Obstetric and Fertility Patients



Obstetric and Fertility Patients






Critical illness in pregnancy

Any critical illness may complicate pregnancy, or the postpartum period; especially sepsis and thromboembolic disease. Pregnancy-related illnesses may also require critical care intervention, including: pre-eclampsia and eclampsia, the HELLP syndrome, major haemorrhage, and anaphylactoid syndrome of pregnancy (amniotic fluid embolism). As with any critical illness, life-threatening problems are identified and treated first.

Fetal well-being relies upon successful maternal resuscitation. Treating the maternal critical illness takes precedence, both in terms of investigations and therapies required. Occasionally it may be necessary to deliver the fetus so as to optimize maternal resuscitation (usually only after 20 weeks as caval compression becomes significant from this gestation).
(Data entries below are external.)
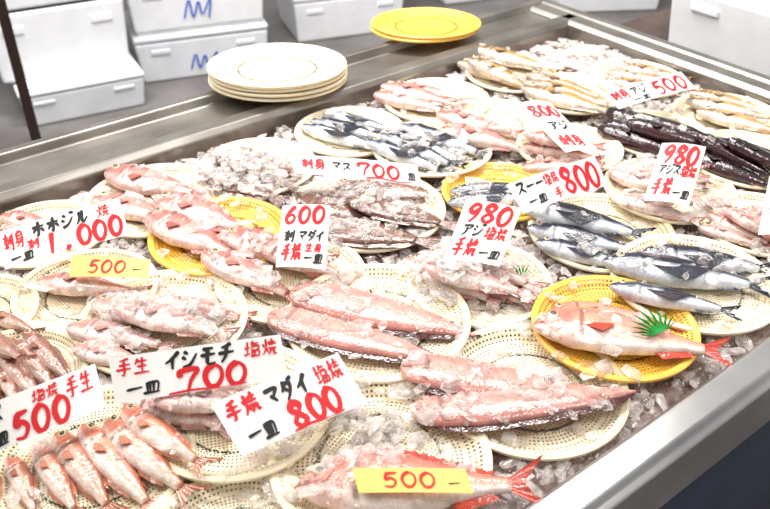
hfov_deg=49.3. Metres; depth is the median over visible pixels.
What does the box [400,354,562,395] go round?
red tongue sole
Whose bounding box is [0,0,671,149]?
floor
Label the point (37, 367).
brown gurnard
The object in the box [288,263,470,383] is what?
plate
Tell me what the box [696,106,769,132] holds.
mackerel
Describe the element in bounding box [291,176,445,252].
plate
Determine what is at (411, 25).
plate
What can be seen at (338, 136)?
fish
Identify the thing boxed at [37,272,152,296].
pink rockfish
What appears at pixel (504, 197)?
fish
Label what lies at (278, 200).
brown flounder
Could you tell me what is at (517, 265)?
garnish
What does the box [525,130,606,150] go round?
pink rockfish
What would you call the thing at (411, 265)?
fish
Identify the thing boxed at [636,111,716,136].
fish
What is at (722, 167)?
fish
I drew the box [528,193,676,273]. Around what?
plate
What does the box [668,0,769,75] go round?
styrofoam box
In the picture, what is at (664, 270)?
fish
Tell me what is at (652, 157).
fish
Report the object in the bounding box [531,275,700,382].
plate
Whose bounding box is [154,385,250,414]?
fish
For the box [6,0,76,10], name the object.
styrofoam box
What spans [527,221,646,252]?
fish
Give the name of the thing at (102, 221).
price card
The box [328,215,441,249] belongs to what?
brown flounder
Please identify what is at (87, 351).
fish
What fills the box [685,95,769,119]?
mackerel
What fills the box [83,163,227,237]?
plate
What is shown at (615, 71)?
mackerel
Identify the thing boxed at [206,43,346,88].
plate
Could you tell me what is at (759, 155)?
fish
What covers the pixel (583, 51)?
crushed ice
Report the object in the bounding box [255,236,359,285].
pink rockfish
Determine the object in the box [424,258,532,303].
fish
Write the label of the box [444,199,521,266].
price card
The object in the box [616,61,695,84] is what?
mackerel
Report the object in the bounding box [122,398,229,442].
fish
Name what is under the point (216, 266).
pink rockfish
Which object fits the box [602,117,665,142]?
fish
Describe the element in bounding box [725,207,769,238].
pink rockfish
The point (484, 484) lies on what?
fish
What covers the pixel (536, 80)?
mackerel
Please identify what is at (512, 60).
mackerel
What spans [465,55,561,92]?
plate
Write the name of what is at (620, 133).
fish
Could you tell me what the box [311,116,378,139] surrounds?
fish
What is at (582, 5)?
styrofoam box
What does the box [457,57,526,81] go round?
mackerel
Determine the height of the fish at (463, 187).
0.027 m
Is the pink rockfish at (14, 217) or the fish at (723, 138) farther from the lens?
the fish at (723, 138)
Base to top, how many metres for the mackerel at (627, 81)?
0.030 m
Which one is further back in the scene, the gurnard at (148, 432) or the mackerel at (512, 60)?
the mackerel at (512, 60)
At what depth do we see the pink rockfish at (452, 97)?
1.96 m
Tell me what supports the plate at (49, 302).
on the crushed ice
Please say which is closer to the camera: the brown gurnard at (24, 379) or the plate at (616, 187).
the brown gurnard at (24, 379)
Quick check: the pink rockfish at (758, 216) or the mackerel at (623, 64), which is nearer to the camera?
the pink rockfish at (758, 216)
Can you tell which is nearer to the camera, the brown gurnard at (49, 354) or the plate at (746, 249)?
the brown gurnard at (49, 354)
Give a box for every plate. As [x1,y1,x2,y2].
[0,200,96,269]
[0,274,39,335]
[0,385,195,508]
[1,326,88,397]
[10,248,158,335]
[74,269,247,374]
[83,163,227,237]
[147,196,281,276]
[157,468,325,508]
[165,347,330,483]
[197,137,314,193]
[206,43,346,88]
[208,48,346,92]
[208,61,346,97]
[208,77,346,101]
[214,241,366,323]
[268,381,492,508]
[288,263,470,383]
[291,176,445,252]
[294,106,401,157]
[370,12,478,42]
[371,7,480,38]
[373,120,491,177]
[384,78,490,123]
[406,244,552,327]
[438,98,541,143]
[441,162,537,221]
[451,323,629,460]
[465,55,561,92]
[516,123,623,170]
[525,73,617,114]
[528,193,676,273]
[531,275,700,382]
[589,60,679,97]
[604,158,738,224]
[607,110,707,155]
[610,234,769,335]
[671,93,769,138]
[699,129,769,189]
[699,191,769,257]
[729,108,769,148]
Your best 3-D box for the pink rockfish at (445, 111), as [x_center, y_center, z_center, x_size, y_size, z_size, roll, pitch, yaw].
[0.207,-0.286,1.824,0.208,0.036,0.070,16,38,22]
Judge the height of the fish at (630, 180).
0.033 m
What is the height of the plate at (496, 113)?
0.015 m
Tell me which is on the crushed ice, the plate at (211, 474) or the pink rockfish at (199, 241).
the plate at (211, 474)
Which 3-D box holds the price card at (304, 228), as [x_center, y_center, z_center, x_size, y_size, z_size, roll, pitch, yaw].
[-0.131,-0.029,1.350,0.079,0.070,0.097,2,35,3]
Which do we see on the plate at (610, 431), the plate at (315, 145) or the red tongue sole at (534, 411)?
the red tongue sole at (534, 411)
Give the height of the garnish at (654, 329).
0.009 m
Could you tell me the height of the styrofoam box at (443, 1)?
0.240 m
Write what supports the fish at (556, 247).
on the plate at (618, 213)
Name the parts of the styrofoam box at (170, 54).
lid
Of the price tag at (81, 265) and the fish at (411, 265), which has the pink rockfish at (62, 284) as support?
the price tag at (81, 265)
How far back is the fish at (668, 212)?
1.52 m
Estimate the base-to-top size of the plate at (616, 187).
0.015 m
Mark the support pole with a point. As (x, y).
(5, 22)
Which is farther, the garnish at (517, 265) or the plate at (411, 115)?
the plate at (411, 115)
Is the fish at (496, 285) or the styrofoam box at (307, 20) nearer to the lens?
the fish at (496, 285)
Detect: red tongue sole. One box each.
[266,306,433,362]
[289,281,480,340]
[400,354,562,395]
[412,383,640,431]
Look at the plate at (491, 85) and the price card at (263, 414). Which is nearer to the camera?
the price card at (263, 414)
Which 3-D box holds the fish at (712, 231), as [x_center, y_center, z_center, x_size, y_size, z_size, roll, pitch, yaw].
[0.615,-0.033,1.477,0.126,0.025,0.040,20,40,27]
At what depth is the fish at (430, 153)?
1.69 m
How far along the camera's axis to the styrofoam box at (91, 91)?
3.61 m
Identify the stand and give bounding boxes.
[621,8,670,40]
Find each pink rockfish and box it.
[0,210,42,224]
[0,224,19,231]
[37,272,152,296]
[90,191,153,222]
[104,164,216,196]
[144,207,249,255]
[152,192,264,231]
[160,295,257,328]
[200,248,290,301]
[220,227,339,263]
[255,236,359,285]
[373,88,442,111]
[380,80,467,108]
[403,81,477,102]
[436,107,524,137]
[440,122,529,156]
[522,158,605,173]
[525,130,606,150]
[526,142,604,162]
[707,210,769,245]
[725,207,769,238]
[742,205,762,220]
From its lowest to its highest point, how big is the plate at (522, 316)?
0.015 m
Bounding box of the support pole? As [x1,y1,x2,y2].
[0,0,40,140]
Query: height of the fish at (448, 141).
0.035 m
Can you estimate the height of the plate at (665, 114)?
0.015 m
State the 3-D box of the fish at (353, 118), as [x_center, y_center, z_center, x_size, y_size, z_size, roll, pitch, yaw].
[-0.052,-0.289,1.846,0.198,0.032,0.049,16,38,22]
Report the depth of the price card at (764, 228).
1.43 m
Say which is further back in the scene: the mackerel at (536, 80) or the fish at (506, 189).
the mackerel at (536, 80)
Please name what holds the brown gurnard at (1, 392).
on the plate at (74, 363)
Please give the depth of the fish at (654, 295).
1.30 m
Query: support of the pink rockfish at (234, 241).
on the plate at (252, 297)
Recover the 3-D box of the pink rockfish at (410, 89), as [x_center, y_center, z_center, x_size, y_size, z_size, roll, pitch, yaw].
[0.087,-0.371,1.947,0.215,0.039,0.072,17,38,23]
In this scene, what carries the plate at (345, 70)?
on the plate at (337, 82)
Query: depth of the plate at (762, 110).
1.83 m
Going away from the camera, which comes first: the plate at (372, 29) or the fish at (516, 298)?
the fish at (516, 298)
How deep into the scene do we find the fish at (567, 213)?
1.49 m
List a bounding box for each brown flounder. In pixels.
[197,164,289,207]
[208,147,304,180]
[214,152,299,189]
[294,189,405,225]
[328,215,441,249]
[333,178,445,204]
[345,195,457,230]
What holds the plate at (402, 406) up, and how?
on the countertop
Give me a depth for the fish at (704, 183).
1.62 m
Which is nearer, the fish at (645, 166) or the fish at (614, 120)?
the fish at (645, 166)
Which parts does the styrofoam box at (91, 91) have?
lid
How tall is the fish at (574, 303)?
0.035 m
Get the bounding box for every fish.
[66,318,181,350]
[72,340,132,365]
[90,294,212,338]
[113,296,240,341]
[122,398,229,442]
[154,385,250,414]
[294,447,542,508]
[301,121,369,148]
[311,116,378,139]
[324,109,386,131]
[366,137,457,179]
[378,130,468,171]
[383,128,478,168]
[398,121,498,159]
[405,254,510,313]
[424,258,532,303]
[434,242,551,296]
[447,191,516,208]
[449,187,510,198]
[450,181,508,194]
[490,293,535,311]
[517,201,657,245]
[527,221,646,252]
[532,307,731,365]
[535,237,609,266]
[546,300,681,332]
[596,123,664,155]
[601,251,769,297]
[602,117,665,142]
[605,107,667,124]
[608,166,701,205]
[608,280,742,321]
[619,192,705,227]
[625,117,700,145]
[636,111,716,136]
[636,155,709,170]
[639,163,712,183]
[642,243,769,274]
[695,182,709,189]
[696,132,769,178]
[697,223,769,253]
[701,151,767,187]
[704,199,734,212]
[717,136,769,151]
[726,137,769,167]
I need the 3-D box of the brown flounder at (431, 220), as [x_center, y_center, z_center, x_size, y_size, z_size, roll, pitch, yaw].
[0.030,-0.079,1.531,0.218,0.030,0.098,10,36,15]
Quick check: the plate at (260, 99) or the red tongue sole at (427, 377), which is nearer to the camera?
the red tongue sole at (427, 377)
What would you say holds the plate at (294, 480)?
on the countertop
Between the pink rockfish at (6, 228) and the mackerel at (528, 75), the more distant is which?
the mackerel at (528, 75)
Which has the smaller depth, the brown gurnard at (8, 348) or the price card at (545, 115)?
the brown gurnard at (8, 348)
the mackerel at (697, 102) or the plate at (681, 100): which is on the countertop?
the plate at (681, 100)
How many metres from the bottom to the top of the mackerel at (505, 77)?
0.055 m
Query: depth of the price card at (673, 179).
1.51 m
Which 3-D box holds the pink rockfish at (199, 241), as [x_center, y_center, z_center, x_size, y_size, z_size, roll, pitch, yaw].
[-0.329,-0.034,1.455,0.235,0.037,0.080,22,40,28]
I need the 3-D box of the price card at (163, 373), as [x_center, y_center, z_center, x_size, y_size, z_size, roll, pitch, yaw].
[-0.243,0.150,1.103,0.226,0.046,0.048,-7,36,-10]
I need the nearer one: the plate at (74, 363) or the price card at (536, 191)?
the plate at (74, 363)
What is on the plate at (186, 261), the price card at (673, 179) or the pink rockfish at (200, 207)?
the pink rockfish at (200, 207)
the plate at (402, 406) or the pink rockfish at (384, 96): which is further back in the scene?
the pink rockfish at (384, 96)
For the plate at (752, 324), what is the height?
0.015 m
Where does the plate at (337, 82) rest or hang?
on the plate at (260, 99)
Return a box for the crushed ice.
[0,39,769,508]
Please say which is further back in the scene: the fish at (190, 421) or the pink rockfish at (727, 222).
the pink rockfish at (727, 222)
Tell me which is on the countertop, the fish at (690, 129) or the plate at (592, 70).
the plate at (592, 70)
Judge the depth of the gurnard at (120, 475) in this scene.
1.04 m
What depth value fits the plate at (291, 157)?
1.77 m
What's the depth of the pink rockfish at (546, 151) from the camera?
1.70 m
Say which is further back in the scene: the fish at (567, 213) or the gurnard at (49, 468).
the fish at (567, 213)
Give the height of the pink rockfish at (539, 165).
0.047 m
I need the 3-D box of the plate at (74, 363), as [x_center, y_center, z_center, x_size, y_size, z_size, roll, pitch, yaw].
[-0.529,0.174,1.192,0.210,0.015,0.210,27,43,33]
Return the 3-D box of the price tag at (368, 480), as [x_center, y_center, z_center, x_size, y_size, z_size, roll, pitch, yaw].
[0.032,0.264,0.980,0.141,0.013,0.030,0,35,0]
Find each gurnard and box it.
[0,310,45,331]
[0,332,37,367]
[0,356,37,391]
[0,368,18,397]
[0,388,3,398]
[0,476,2,499]
[4,454,38,508]
[12,335,55,384]
[20,329,68,377]
[32,441,84,508]
[51,430,129,508]
[76,422,177,508]
[102,414,212,508]
[120,403,224,478]
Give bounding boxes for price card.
[0,198,128,269]
[0,364,105,449]
[109,334,286,403]
[211,353,366,456]
[276,204,329,269]
[294,155,421,186]
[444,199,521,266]
[507,156,607,213]
[517,101,600,153]
[602,72,694,108]
[644,143,705,206]
[758,176,769,234]
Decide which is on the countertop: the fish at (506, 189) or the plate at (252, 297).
the plate at (252, 297)
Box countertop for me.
[0,0,769,508]
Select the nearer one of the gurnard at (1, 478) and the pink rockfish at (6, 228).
the gurnard at (1, 478)
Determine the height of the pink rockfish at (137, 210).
0.039 m
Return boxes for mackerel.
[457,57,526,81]
[466,55,523,88]
[478,42,570,75]
[521,82,605,113]
[523,76,626,107]
[525,70,609,103]
[604,75,682,97]
[606,67,694,91]
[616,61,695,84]
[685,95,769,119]
[688,87,767,111]
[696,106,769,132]
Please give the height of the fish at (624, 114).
0.043 m
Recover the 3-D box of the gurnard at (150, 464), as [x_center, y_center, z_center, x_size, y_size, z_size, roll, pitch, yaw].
[-0.298,0.256,1.060,0.203,0.036,0.049,28,44,34]
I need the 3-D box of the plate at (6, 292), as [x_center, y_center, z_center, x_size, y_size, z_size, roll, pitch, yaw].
[-0.645,0.093,1.314,0.200,0.015,0.200,1,35,1]
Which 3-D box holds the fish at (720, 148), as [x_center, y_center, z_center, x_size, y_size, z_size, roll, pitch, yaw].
[0.701,-0.192,1.664,0.187,0.058,0.047,25,42,31]
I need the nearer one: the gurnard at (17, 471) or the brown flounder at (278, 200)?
the gurnard at (17, 471)
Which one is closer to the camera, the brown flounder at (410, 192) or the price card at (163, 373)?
the price card at (163, 373)
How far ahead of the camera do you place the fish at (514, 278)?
1.35 m
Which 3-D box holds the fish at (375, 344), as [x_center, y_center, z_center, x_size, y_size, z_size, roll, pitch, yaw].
[-0.045,0.125,1.239,0.289,0.026,0.092,15,38,20]
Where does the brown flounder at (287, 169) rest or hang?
on the plate at (291, 157)
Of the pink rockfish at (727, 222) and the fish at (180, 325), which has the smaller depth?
the fish at (180, 325)
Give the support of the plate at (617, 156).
on the countertop
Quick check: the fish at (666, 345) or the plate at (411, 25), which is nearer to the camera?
the fish at (666, 345)
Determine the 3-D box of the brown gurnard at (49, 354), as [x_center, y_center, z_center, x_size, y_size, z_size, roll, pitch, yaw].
[-0.482,0.148,1.209,0.038,0.029,0.166,-29,44,-35]
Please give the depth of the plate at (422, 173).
1.70 m
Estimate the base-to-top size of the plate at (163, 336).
0.015 m
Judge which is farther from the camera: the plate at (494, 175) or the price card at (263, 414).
the plate at (494, 175)
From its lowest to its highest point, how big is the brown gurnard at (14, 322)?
0.026 m
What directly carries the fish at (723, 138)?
on the plate at (760, 137)
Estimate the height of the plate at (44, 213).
0.015 m
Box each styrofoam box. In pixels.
[0,0,128,82]
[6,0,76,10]
[12,53,144,125]
[124,10,267,82]
[125,0,262,32]
[277,0,402,41]
[441,0,479,3]
[551,0,658,11]
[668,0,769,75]
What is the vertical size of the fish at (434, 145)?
0.033 m
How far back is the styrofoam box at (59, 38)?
3.54 m
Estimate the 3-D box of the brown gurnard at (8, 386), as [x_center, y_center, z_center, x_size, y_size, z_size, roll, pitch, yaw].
[-0.517,0.188,1.167,0.026,0.022,0.118,-21,40,-27]
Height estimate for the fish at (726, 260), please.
0.033 m
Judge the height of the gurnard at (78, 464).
0.031 m
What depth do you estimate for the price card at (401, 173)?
1.56 m
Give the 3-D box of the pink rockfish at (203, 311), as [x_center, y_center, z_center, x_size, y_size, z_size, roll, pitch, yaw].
[-0.279,0.086,1.306,0.164,0.029,0.051,7,36,10]
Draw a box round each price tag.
[69,255,150,277]
[352,468,473,493]
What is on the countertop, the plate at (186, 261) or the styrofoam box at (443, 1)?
the plate at (186, 261)
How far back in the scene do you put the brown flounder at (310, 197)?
1.56 m
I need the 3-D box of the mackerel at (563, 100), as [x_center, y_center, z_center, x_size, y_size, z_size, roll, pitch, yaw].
[0.427,-0.350,1.912,0.260,0.041,0.070,23,40,29]
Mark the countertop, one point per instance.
(709, 448)
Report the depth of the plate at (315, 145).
1.81 m
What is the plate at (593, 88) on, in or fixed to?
on the countertop
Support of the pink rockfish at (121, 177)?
on the plate at (142, 231)
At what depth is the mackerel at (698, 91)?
1.93 m
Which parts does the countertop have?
rail, rail, rail
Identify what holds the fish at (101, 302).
on the plate at (163, 336)
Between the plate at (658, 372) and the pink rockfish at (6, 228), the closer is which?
the plate at (658, 372)
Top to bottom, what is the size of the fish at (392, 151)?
0.032 m
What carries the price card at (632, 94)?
on the crushed ice
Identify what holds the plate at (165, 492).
on the countertop
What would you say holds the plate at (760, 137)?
on the countertop
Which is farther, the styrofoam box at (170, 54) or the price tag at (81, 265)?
the styrofoam box at (170, 54)
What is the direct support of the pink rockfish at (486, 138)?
on the plate at (496, 113)
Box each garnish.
[512,265,530,276]
[628,308,676,335]
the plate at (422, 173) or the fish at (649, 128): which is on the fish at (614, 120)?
the fish at (649, 128)
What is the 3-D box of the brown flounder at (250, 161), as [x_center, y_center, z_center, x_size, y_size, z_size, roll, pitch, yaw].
[-0.255,-0.170,1.663,0.194,0.034,0.088,16,38,22]
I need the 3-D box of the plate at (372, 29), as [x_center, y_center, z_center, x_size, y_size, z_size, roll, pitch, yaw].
[0.106,-0.604,2.237,0.298,0.015,0.241,-3,35,-5]
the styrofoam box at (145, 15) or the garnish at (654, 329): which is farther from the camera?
the styrofoam box at (145, 15)
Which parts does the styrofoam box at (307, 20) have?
lid
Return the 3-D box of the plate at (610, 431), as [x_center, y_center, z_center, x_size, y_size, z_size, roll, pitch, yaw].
[0.205,0.187,1.179,0.270,0.015,0.270,-4,35,-6]
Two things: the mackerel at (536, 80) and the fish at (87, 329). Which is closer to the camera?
the fish at (87, 329)
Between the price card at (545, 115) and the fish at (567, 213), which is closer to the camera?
the fish at (567, 213)
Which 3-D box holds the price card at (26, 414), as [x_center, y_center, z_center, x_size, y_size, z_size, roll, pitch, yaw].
[-0.440,0.199,1.056,0.178,0.049,0.048,-23,41,-29]
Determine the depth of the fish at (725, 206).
1.54 m
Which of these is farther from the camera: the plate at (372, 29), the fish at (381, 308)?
the plate at (372, 29)
In cardiac arrests, emergency Caesarean section should take place alongside CPR.


Assessment (physiological changes of pregnancy)

The physiological changes that occur in pregnancy must be considered when assessing and treating pregnant women, these are:



  • Cardiovascular:



    • Plasma volume increases steadily up to 34 weeks’ gestation, in late pregnancy a haematocrit of 30-35% is not uncommon


    • Significant blood loss may occur without apparent maternal compromise (fetal distress may still occur)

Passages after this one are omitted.